▶ [Information provided]:
============================================================
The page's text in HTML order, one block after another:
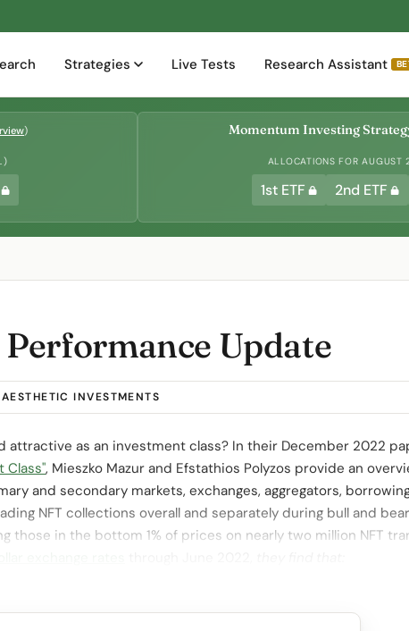
Strategies Live Tests Research Assistant
) Momentum Investing
ALLOCATIONS FOR
1st ETF 2nd ETF
Update
AESTHETIC INVESTMENTS
attractive as an investment class? In their December 2022
Class", Mieszko Mazur and Efstathios Polyzos provide an
and secondary markets, exchanges, aggregators,
NFT collections overall and separately during bull and
those in the bottom 1% of prices on nearly two million NFT
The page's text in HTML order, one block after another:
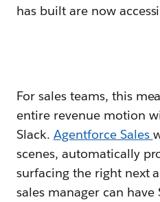
has built are now
For sales teams, this
entire revenue motion
Slack. Agentforce Sales
scenes, automatically
surfacing the right next
sales manager can
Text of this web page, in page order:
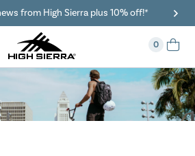
from High Sierra plus 10% off!*
0
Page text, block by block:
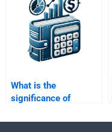
What is the
significance of
mergers and
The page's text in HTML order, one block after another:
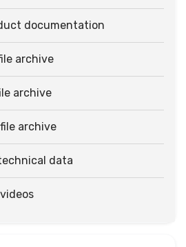
documentation
archive
archive
archive
data
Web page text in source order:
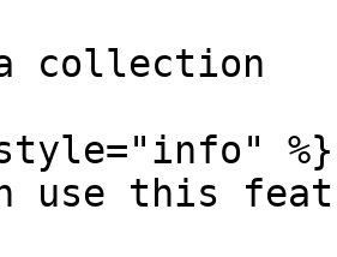
collection
%}
use this
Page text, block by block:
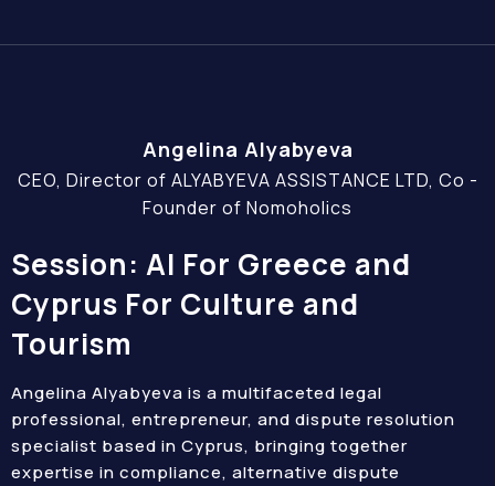
Angelina Alyabyeva
CEO, Director of ALYABYEVA ASSISTANCE LTD, Co -
Founder of Nomoholics
Session: AI For Greece and
Cyprus For Culture and
Tourism
Angelina Alyabyeva is a multifaceted legal
professional, entrepreneur, and dispute resolution
specialist based in Cyprus, bringing together
expertise in compliance, alternative dispute
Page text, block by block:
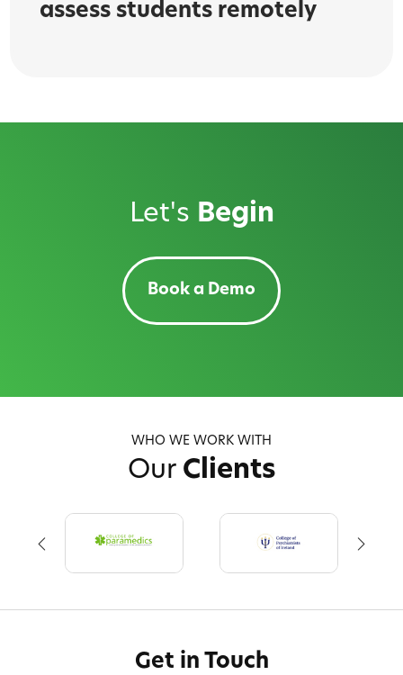
assess students remotely
Let's Begin
Book a Demo
WHO WE WORK WITH
Our Clients
Get in Touch
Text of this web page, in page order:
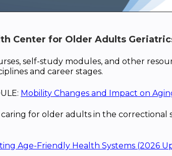
Center for Older Adults
self-study modules, and other
and career stages.
Mobility Changes and Impact on
caring for older adults in the correctional
Age-Friendly Health Systems (2026
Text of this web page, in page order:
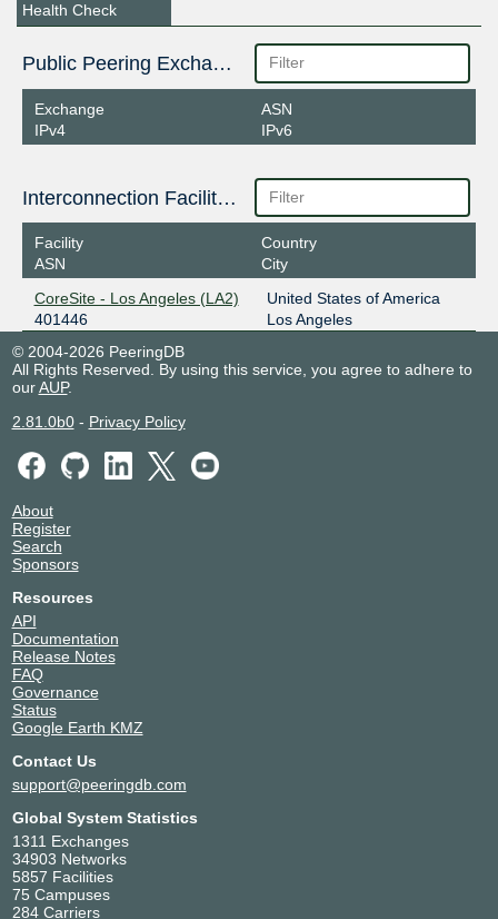
Health Check
Public Peering Exchange Points
Exchange
IPv4
ASN
IPv6
Interconnection Facilities
Facility
ASN
Country
City
CoreSite - Los Angeles (LA2)
401446
United States of America
Los Angeles
© 2004-2026 PeeringDB
All Rights Reserved. By using this service, you agree to adhere to
ourAUP.
2.81.0b0- Privacy Policy
About
Register
Search
Sponsors
Resources
API
Documentation
Release Notes
FAQ
Governance
Status
Google Earth KMZ
Contact Us
support@peeringdb.com
Global System Statistics
1311 Exchanges
34903 Networks
5857 Facilities
75 Campuses
284 Carriers
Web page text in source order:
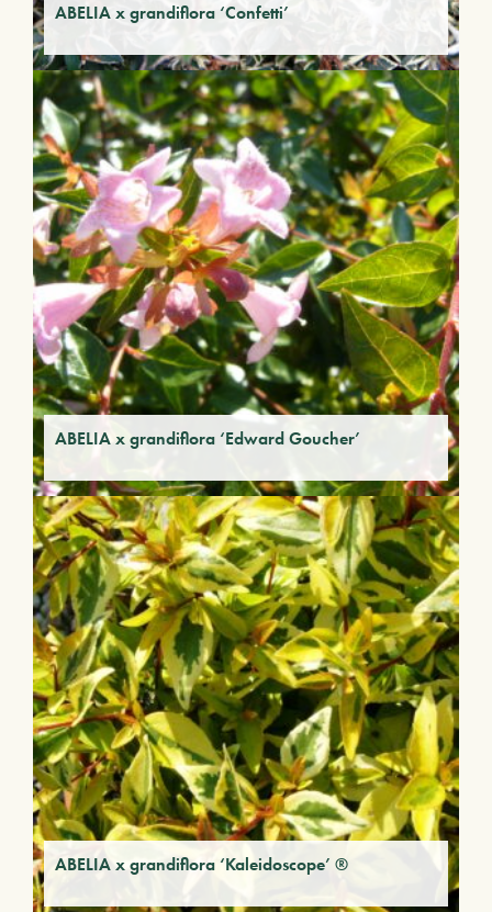
ABELIA x grandiflora ‘Confetti’
ABELIA x grandiflora ‘Edward Goucher’
ABELIA x grandiflora ‘Kaleidoscope’ ®
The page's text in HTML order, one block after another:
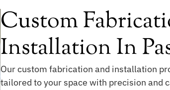
Custom
Installation In
Our custom fabrication and installation
tailored to your space with precision and
============================================================
▶ [Exercise brief]:
In the copy, include all records verbatim but no images.

▶ [Task output]:
The page's text in HTML order, one block after another:
Strategies Live Tests Research Assistant
) Momentum Investing
ALLOCATIONS FOR
1st ETF 2nd ETF
Update
AESTHETIC INVESTMENTS
attractive as an investment class? In their December 2022
Class", Mieszko Mazur and Efstathios Polyzos provide an
and secondary markets, exchanges, aggregators,
NFT collections overall and separately during bull and
those in the bottom 1% of prices on nearly two million NFT
The page's text in HTML order, one block after another:
has built are now
For sales teams, this
entire revenue motion
Slack. Agentforce Sales
scenes, automatically
surfacing the right next
sales manager can
Text of this web page, in page order:
from High Sierra plus 10% off!*
0
Page text, block by block:
What is the
significance of
mergers and
The page's text in HTML order, one block after another:
documentation
archive
archive
archive
data
Web page text in source order:
collection
%}
use this
Page text, block by block:
Angelina Alyabyeva
CEO, Director of ALYABYEVA ASSISTANCE LTD, Co -
Founder of Nomoholics
Session: AI For Greece and
Cyprus For Culture and
Tourism
Angelina Alyabyeva is a multifaceted legal
professional, entrepreneur, and dispute resolution
specialist based in Cyprus, bringing together
expertise in compliance, alternative dispute
Page text, block by block:
assess students remotely
Let's Begin
Book a Demo
WHO WE WORK WITH
Our Clients
Get in Touch
Text of this web page, in page order:
Center for Older Adults
self-study modules, and other
and career stages.
Mobility Changes and Impact on
caring for older adults in the correctional
Age-Friendly Health Systems (2026
Text of this web page, in page order:
Health Check
Public Peering Exchange Points
Exchange
IPv4
ASN
IPv6
Interconnection Facilities
Facility
ASN
Country
City
CoreSite - Los Angeles (LA2)
401446
United States of America
Los Angeles
© 2004-2026 PeeringDB
All Rights Reserved. By using this service, you agree to adhere to
ourAUP.
2.81.0b0- Privacy Policy
About
Register
Search
Sponsors
Resources
API
Documentation
Release Notes
FAQ
Governance
Status
Google Earth KMZ
Contact Us
support@peeringdb.com
Global System Statistics
1311 Exchanges
34903 Networks
5857 Facilities
75 Campuses
284 Carriers
Web page text in source order:
ABELIA x grandiflora ‘Confetti’
ABELIA x grandiflora ‘Edward Goucher’
ABELIA x grandiflora ‘Kaleidoscope’ ®
The page's text in HTML order, one block after another:
Custom
Installation In
Our custom fabrication and installation
tailored to your space with precision and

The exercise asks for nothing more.